**AIM OF THE TASK:**
Write out all the entries below without any change.
--- START ---
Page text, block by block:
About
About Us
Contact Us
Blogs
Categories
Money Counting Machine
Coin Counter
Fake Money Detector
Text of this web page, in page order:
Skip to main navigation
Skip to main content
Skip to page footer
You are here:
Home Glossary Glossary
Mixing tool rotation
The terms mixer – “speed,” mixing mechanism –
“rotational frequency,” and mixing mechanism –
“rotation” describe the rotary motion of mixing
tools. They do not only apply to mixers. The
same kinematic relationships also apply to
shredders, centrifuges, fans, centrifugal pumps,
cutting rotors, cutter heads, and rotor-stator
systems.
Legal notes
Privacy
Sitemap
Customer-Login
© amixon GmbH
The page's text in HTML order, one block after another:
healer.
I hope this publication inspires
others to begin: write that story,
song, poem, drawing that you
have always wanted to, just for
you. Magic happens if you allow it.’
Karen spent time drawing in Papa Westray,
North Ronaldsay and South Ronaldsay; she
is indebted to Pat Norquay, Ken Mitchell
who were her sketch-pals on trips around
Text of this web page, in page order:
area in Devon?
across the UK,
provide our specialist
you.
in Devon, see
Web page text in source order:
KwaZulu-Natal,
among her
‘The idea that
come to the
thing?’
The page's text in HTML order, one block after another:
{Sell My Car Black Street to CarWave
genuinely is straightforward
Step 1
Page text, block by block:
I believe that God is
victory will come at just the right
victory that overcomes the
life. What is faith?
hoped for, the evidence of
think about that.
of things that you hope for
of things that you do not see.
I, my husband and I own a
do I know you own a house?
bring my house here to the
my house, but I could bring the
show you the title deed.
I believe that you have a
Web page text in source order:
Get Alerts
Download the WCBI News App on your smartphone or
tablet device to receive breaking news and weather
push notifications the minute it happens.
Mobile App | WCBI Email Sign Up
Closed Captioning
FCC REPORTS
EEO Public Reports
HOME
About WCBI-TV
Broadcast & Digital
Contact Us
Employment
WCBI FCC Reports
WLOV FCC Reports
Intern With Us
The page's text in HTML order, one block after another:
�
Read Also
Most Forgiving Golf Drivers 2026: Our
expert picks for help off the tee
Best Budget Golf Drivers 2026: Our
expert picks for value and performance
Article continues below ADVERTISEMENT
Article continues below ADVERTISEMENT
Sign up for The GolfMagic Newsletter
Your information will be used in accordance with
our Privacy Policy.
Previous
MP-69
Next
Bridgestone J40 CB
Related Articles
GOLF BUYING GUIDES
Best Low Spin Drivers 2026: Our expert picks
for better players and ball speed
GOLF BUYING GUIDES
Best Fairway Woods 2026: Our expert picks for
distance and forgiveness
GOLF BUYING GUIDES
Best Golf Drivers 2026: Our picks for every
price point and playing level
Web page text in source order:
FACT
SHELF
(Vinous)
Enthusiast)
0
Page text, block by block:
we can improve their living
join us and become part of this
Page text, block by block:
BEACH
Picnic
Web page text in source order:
--- END ---
**TASK OUTPUT:**
Page text, block by block:
About
About Us
Contact Us
Blogs
Categories
Money Counting Machine
Coin Counter
Fake Money Detector
Text of this web page, in page order:
Skip to main navigation
Skip to main content
Skip to page footer
You are here:
Home Glossary Glossary
Mixing tool rotation
The terms mixer – “speed,” mixing mechanism –
“rotational frequency,” and mixing mechanism –
“rotation” describe the rotary motion of mixing
tools. They do not only apply to mixers. The
same kinematic relationships also apply to
shredders, centrifuges, fans, centrifugal pumps,
cutting rotors, cutter heads, and rotor-stator
systems.
Legal notes
Privacy
Sitemap
Customer-Login
© amixon GmbH
The page's text in HTML order, one block after another:
healer.
I hope this publication inspires
others to begin: write that story,
song, poem, drawing that you
have always wanted to, just for
you. Magic happens if you allow it.’
Karen spent time drawing in Papa Westray,
North Ronaldsay and South Ronaldsay; she
is indebted to Pat Norquay, Ken Mitchell
who were her sketch-pals on trips around
Text of this web page, in page order:
area in Devon?
across the UK,
provide our specialist
you.
in Devon, see
Web page text in source order:
KwaZulu-Natal,
among her
‘The idea that
come to the
thing?’
The page's text in HTML order, one block after another:
{Sell My Car Black Street to CarWave
genuinely is straightforward
Step 1
Page text, block by block:
I believe that God is
victory will come at just the right
victory that overcomes the
life. What is faith?
hoped for, the evidence of
think about that.
of things that you hope for
of things that you do not see.
I, my husband and I own a
do I know you own a house?
bring my house here to the
my house, but I could bring the
show you the title deed.
I believe that you have a
Web page text in source order:
Get Alerts
Download the WCBI News App on your smartphone or
tablet device to receive breaking news and weather
push notifications the minute it happens.
Mobile App | WCBI Email Sign Up
Closed Captioning
FCC REPORTS
EEO Public Reports
HOME
About WCBI-TV
Broadcast & Digital
Contact Us
Employment
WCBI FCC Reports
WLOV FCC Reports
Intern With Us
The page's text in HTML order, one block after another:
�
Read Also
Most Forgiving Golf Drivers 2026: Our
expert picks for help off the tee
Best Budget Golf Drivers 2026: Our
expert picks for value and performance
Article continues below ADVERTISEMENT
Article continues below ADVERTISEMENT
Sign up for The GolfMagic Newsletter
Your information will be used in accordance with
our Privacy Policy.
Previous
MP-69
Next
Bridgestone J40 CB
Related Articles
GOLF BUYING GUIDES
Best Low Spin Drivers 2026: Our expert picks
for better players and ball speed
GOLF BUYING GUIDES
Best Fairway Woods 2026: Our expert picks for
distance and forgiveness
GOLF BUYING GUIDES
Best Golf Drivers 2026: Our picks for every
price point and playing level
Web page text in source order:
FACT
SHELF
(Vinous)
Enthusiast)
0
Page text, block by block:
we can improve their living
join us and become part of this
Page text, block by block:
BEACH
Picnic
Web page text in source order:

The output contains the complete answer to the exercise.